Available Metrics Dashboards

The following dashboards are displayed in Grafana for CipherTrust Manager as a Service:

  • CipherTrust Manager Developer - Metrics relevant to internal CipherTrust Manager as a Service developers to debug problems. This includes:

    • Average JWT processing time

    • Applications and Accounts Totals

    • Key Encryption Key (KEK)s Count

    • Authorization Policies Cache Hits pr Minute

    • Average Prometheus Metrics Scraping Response Time

  • CipherTrust Manager Host - Metrics about the health of the CipherTrust Manager as a Service host, including CPU details, memory details, network details, network connections, and disk details.

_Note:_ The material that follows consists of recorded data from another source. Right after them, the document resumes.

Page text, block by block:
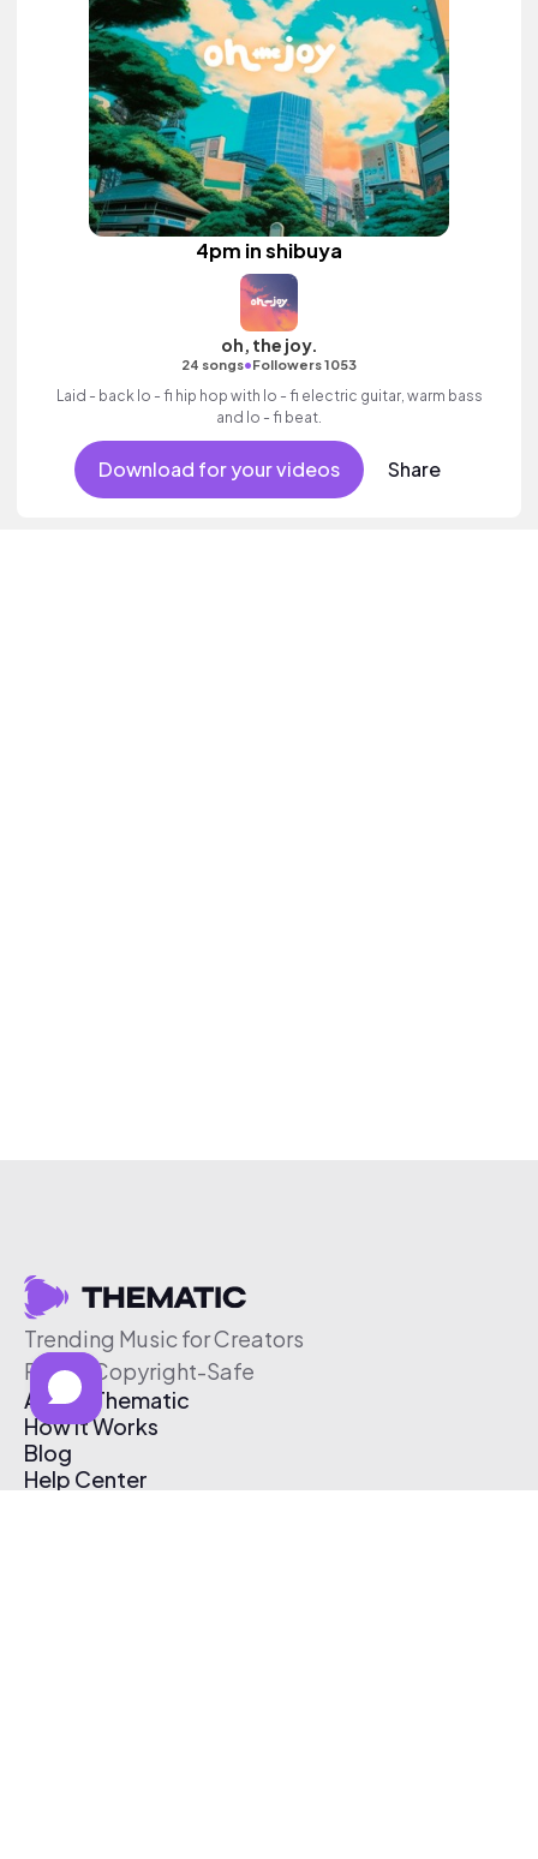
4pm in shibuya
oh, the joy.
24 songs•Followers 1053
Laid - back lo - fi hip hop with lo - fi electric guitar, warm bass
and lo - fi beat.
Download for your videos Share
Trending Music for Creators
Free & Copyright-Safe
About Thematic
How It Works
Blog
Help Center
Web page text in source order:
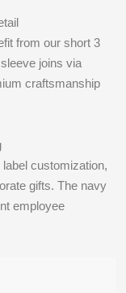
from our short 3
joins via
craftsmanship
customization,
gifts. The navy
employee
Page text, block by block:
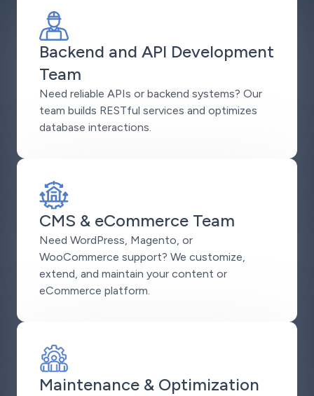
Backend and API Development
Team
Need reliable APIs or backend systems? Our
team builds RESTful services and optimizes
database interactions.
CMS & eCommerce Team
Need WordPress, Magento, or
WooCommerce support? We customize,
extend, and maintain your content or
eCommerce platform.
Maintenance & Optimization

  • CipherTrust Manager HTTP Traffic - Metrics about HTTP traffic to the CipherTrust Manager as a Service. This includes:

    • Average HTTP Response Time Per Minute

    • HTTP Requests in the Last Minute

    • Average Network Latency Per Minute

    • Average CM HTTP Client Response Time Per Minute

    • HTTP 500 Errors in the Last Minute

  • CipherTrust Manager NAE - Basic metrics about the performance of the NAE-XML cryptographic interface. This includes XML response time and XML processing time.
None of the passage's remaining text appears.